Each entry that appears below should be restated exactly as it is.

Data extracted from a collection:

_ _ _

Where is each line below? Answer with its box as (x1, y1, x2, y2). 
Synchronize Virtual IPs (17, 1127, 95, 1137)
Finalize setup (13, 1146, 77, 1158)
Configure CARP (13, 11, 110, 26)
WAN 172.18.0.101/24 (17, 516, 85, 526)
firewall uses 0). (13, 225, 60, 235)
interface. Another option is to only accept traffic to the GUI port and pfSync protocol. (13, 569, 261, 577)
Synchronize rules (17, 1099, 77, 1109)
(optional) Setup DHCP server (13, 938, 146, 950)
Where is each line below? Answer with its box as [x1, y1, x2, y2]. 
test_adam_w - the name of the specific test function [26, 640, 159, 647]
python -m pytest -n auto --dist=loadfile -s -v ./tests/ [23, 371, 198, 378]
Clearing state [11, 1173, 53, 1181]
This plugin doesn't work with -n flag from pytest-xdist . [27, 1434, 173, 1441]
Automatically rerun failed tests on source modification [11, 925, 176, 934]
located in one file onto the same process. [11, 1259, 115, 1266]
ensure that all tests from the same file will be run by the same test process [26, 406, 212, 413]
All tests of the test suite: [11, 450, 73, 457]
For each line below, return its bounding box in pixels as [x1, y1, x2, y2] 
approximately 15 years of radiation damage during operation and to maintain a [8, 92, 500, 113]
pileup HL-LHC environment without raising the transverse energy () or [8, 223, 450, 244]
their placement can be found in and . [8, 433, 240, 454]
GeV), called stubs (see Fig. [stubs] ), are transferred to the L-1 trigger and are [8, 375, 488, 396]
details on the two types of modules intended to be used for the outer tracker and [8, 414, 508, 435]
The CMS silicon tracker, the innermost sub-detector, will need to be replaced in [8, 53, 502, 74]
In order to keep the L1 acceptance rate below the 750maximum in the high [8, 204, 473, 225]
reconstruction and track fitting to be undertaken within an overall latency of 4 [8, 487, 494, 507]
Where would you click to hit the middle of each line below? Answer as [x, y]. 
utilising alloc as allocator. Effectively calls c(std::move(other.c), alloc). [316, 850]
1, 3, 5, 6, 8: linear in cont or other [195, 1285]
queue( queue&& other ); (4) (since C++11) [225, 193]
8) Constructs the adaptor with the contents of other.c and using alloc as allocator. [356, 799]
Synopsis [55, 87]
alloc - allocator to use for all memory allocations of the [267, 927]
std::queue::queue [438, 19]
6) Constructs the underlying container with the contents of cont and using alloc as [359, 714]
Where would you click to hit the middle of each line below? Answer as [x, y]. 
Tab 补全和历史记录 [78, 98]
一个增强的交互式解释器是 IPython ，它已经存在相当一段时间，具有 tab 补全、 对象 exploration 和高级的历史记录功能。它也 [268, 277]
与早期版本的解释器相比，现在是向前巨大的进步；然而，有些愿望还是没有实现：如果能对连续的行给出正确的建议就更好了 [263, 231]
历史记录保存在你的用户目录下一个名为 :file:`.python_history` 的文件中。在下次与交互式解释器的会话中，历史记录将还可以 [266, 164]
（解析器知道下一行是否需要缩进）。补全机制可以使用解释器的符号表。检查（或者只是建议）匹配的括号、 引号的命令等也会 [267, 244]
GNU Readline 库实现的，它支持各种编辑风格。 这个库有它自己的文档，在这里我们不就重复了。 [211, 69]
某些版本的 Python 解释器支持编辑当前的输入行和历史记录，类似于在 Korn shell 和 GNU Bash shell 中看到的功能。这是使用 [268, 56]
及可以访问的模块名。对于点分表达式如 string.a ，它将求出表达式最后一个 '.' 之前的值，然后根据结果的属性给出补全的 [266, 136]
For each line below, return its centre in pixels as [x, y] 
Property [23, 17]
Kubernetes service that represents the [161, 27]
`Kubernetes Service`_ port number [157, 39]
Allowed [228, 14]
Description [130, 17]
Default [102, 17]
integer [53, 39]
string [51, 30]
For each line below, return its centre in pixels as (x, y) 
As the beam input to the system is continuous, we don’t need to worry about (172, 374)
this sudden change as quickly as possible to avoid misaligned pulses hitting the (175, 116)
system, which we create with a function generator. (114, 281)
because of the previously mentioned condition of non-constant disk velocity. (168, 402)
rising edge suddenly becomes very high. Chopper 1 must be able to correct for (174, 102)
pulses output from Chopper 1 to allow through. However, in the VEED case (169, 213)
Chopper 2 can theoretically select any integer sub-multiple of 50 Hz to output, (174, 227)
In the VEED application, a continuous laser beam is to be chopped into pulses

_ _ _

● **Answer section**:
Where is each line below? Answer with its box as (x1, y1, x2, y2). 
Synchronize Virtual IPs (17, 1127, 95, 1137)
Finalize setup (13, 1146, 77, 1158)
Configure CARP (13, 11, 110, 26)
WAN 172.18.0.101/24 (17, 516, 85, 526)
firewall uses 0). (13, 225, 60, 235)
interface. Another option is to only accept traffic to the GUI port and pfSync protocol. (13, 569, 261, 577)
Synchronize rules (17, 1099, 77, 1109)
(optional) Setup DHCP server (13, 938, 146, 950)
Where is each line below? Answer with its box as [x1, y1, x2, y2]. 
test_adam_w - the name of the specific test function [26, 640, 159, 647]
python -m pytest -n auto --dist=loadfile -s -v ./tests/ [23, 371, 198, 378]
Clearing state [11, 1173, 53, 1181]
This plugin doesn't work with -n flag from pytest-xdist . [27, 1434, 173, 1441]
Automatically rerun failed tests on source modification [11, 925, 176, 934]
located in one file onto the same process. [11, 1259, 115, 1266]
ensure that all tests from the same file will be run by the same test process [26, 406, 212, 413]
All tests of the test suite: [11, 450, 73, 457]
For each line below, return its bounding box in pixels as [x1, y1, x2, y2] 
approximately 15 years of radiation damage during operation and to maintain a [8, 92, 500, 113]
pileup HL-LHC environment without raising the transverse energy () or [8, 223, 450, 244]
their placement can be found in and . [8, 433, 240, 454]
GeV), called stubs (see Fig. [stubs] ), are transferred to the L-1 trigger and are [8, 375, 488, 396]
details on the two types of modules intended to be used for the outer tracker and [8, 414, 508, 435]
The CMS silicon tracker, the innermost sub-detector, will need to be replaced in [8, 53, 502, 74]
In order to keep the L1 acceptance rate below the 750maximum in the high [8, 204, 473, 225]
reconstruction and track fitting to be undertaken within an overall latency of 4 [8, 487, 494, 507]
Where would you click to hit the middle of each line below? Answer as [x, y]. 
utilising alloc as allocator. Effectively calls c(std::move(other.c), alloc). [316, 850]
1, 3, 5, 6, 8: linear in cont or other [195, 1285]
queue( queue&& other ); (4) (since C++11) [225, 193]
8) Constructs the adaptor with the contents of other.c and using alloc as allocator. [356, 799]
Synopsis [55, 87]
alloc - allocator to use for all memory allocations of the [267, 927]
std::queue::queue [438, 19]
6) Constructs the underlying container with the contents of cont and using alloc as [359, 714]
Where would you click to hit the middle of each line below? Answer as [x, y]. 
Tab 补全和历史记录 [78, 98]
一个增强的交互式解释器是 IPython ，它已经存在相当一段时间，具有 tab 补全、 对象 exploration 和高级的历史记录功能。它也 [268, 277]
与早期版本的解释器相比，现在是向前巨大的进步；然而，有些愿望还是没有实现：如果能对连续的行给出正确的建议就更好了 [263, 231]
历史记录保存在你的用户目录下一个名为 :file:`.python_history` 的文件中。在下次与交互式解释器的会话中，历史记录将还可以 [266, 164]
（解析器知道下一行是否需要缩进）。补全机制可以使用解释器的符号表。检查（或者只是建议）匹配的括号、 引号的命令等也会 [267, 244]
GNU Readline 库实现的，它支持各种编辑风格。 这个库有它自己的文档，在这里我们不就重复了。 [211, 69]
某些版本的 Python 解释器支持编辑当前的输入行和历史记录，类似于在 Korn shell 和 GNU Bash shell 中看到的功能。这是使用 [268, 56]
及可以访问的模块名。对于点分表达式如 string.a ，它将求出表达式最后一个 '.' 之前的值，然后根据结果的属性给出补全的 [266, 136]
For each line below, return its centre in pixels as [x, y] 
Property [23, 17]
Kubernetes service that represents the [161, 27]
`Kubernetes Service`_ port number [157, 39]
Allowed [228, 14]
Description [130, 17]
Default [102, 17]
integer [53, 39]
string [51, 30]
For each line below, return its centre in pixels as (x, y) 
As the beam input to the system is continuous, we don’t need to worry about (172, 374)
this sudden change as quickly as possible to avoid misaligned pulses hitting the (175, 116)
system, which we create with a function generator. (114, 281)
because of the previously mentioned condition of non-constant disk velocity. (168, 402)
rising edge suddenly becomes very high. Chopper 1 must be able to correct for (174, 102)
pulses output from Chopper 1 to allow through. However, in the VEED case (169, 213)
Chopper 2 can theoretically select any integer sub-multiple of 50 Hz to output, (174, 227)
In the VEED application, a continuous laser beam is to be chopped into pulses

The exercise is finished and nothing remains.